> Task prompt
Wherever a picture appears, leave it out, and transcribe the rest of the records exactly.
━━ Input records ━━
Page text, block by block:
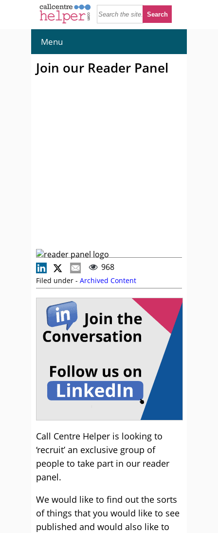
Menu
Join our Reader Panel
968
Filed under - Archived Content
Call Centre Helper is looking to
‘recruit’ an exclusive group of
people to take part in our reader
panel.
We would like to find out the sorts
of things that you would like to see
published and would also like to
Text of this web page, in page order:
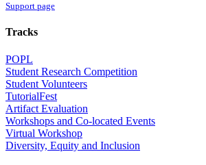
Support page
Tracks
POPL
Student Research Competition
Student Volunteers
TutorialFest
Artifact Evaluation
Workshops and Co-located Events
Virtual Workshop
Diversity, Equity and Inclusion
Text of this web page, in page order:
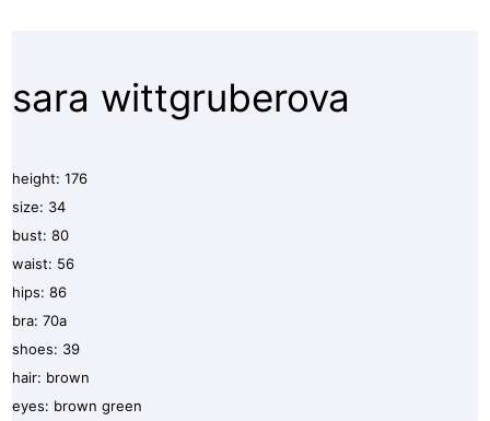
sara wittgruberova
height: 176
size: 34
bust: 80
waist: 56
hips: 86
bra: 70a
shoes: 39
hair: brown
eyes: brown green
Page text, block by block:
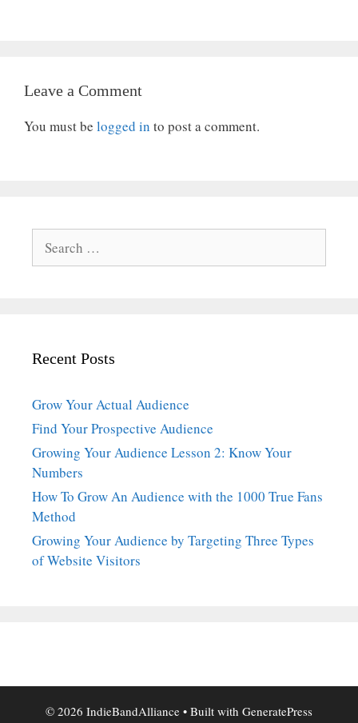
Leave a Comment
You must be logged in to post a comment.
for:
Recent Posts
Grow Your Actual Audience
Find Your Prospective Audience
Growing Your Audience Lesson 2: Know Your
Numbers
How To Grow An Audience with the 1000 True Fans
Method
Growing Your Audience by Targeting Three Types
of Website Visitors
© 2026 IndieBandAlliance • Built with GeneratePress
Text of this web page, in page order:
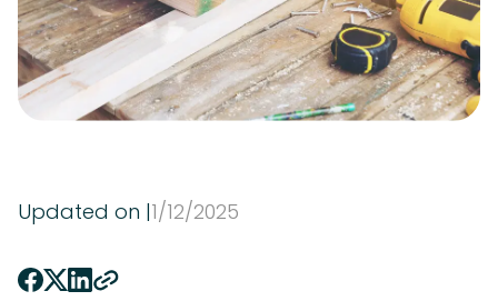
Updated on |1/12/2025
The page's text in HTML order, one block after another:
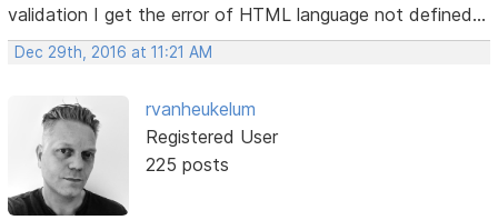
validation I get the error of HTML language not defined...
Dec 29th, 2016 at 11:21 AM
rvanheukelum
Registered User
225 posts
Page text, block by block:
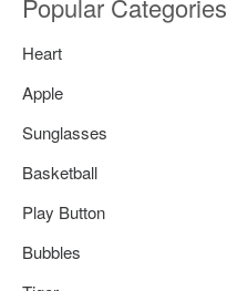
Popular Categories
Heart
Apple
Sunglasses
Basketball
Play Button
Bubbles
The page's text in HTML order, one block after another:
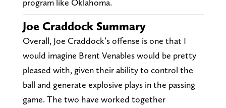
program like Oklahoma.
Joe Craddock Summary
Overall, Joe Craddock’s offense is one that I
would imagine Brent Venables would be pretty
pleased with, given their ability to control the
ball and generate explosive plays in the passing
game. The two have worked together
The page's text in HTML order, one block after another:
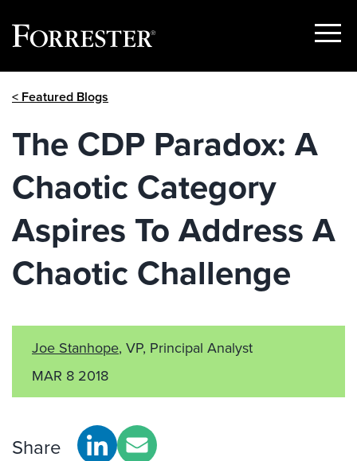
Show
< Featured Blogs
The CDP Paradox: A
Chaotic Category
Aspires To Address A
Chaotic Challenge
Joe Stanhope, VP, Principal Analyst
MAR 8 2018
Share
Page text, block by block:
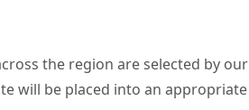
the region are selected by our
will be placed into an appropriate
━━━
> Response to this exercise
Page text, block by block:
Menu
Join our Reader Panel
968
Filed under - Archived Content
Call Centre Helper is looking to
‘recruit’ an exclusive group of
people to take part in our reader
panel.
We would like to find out the sorts
of things that you would like to see
published and would also like to
Text of this web page, in page order:
Support page
Tracks
POPL
Student Research Competition
Student Volunteers
TutorialFest
Artifact Evaluation
Workshops and Co-located Events
Virtual Workshop
Diversity, Equity and Inclusion
Text of this web page, in page order:
sara wittgruberova
height: 176
size: 34
bust: 80
waist: 56
hips: 86
bra: 70a
shoes: 39
hair: brown
eyes: brown green
Page text, block by block:
Leave a Comment
You must be logged in to post a comment.
for:
Recent Posts
Grow Your Actual Audience
Find Your Prospective Audience
Growing Your Audience Lesson 2: Know Your
Numbers
How To Grow An Audience with the 1000 True Fans
Method
Growing Your Audience by Targeting Three Types
of Website Visitors
© 2026 IndieBandAlliance • Built with GeneratePress
Text of this web page, in page order:
Updated on |1/12/2025
The page's text in HTML order, one block after another:
validation I get the error of HTML language not defined...
Dec 29th, 2016 at 11:21 AM
rvanheukelum
Registered User
225 posts
Page text, block by block:
Popular Categories
Heart
Apple
Sunglasses
Basketball
Play Button
Bubbles
The page's text in HTML order, one block after another:
program like Oklahoma.
Joe Craddock Summary
Overall, Joe Craddock’s offense is one that I
would imagine Brent Venables would be pretty
pleased with, given their ability to control the
ball and generate explosive plays in the passing
game. The two have worked together
The page's text in HTML order, one block after another:
Show
< Featured Blogs
The CDP Paradox: A
Chaotic Category
Aspires To Address A
Chaotic Challenge
Joe Stanhope, VP, Principal Analyst
MAR 8 2018
Share
Page text, block by block:
the region are selected by our
will be placed into an appropriate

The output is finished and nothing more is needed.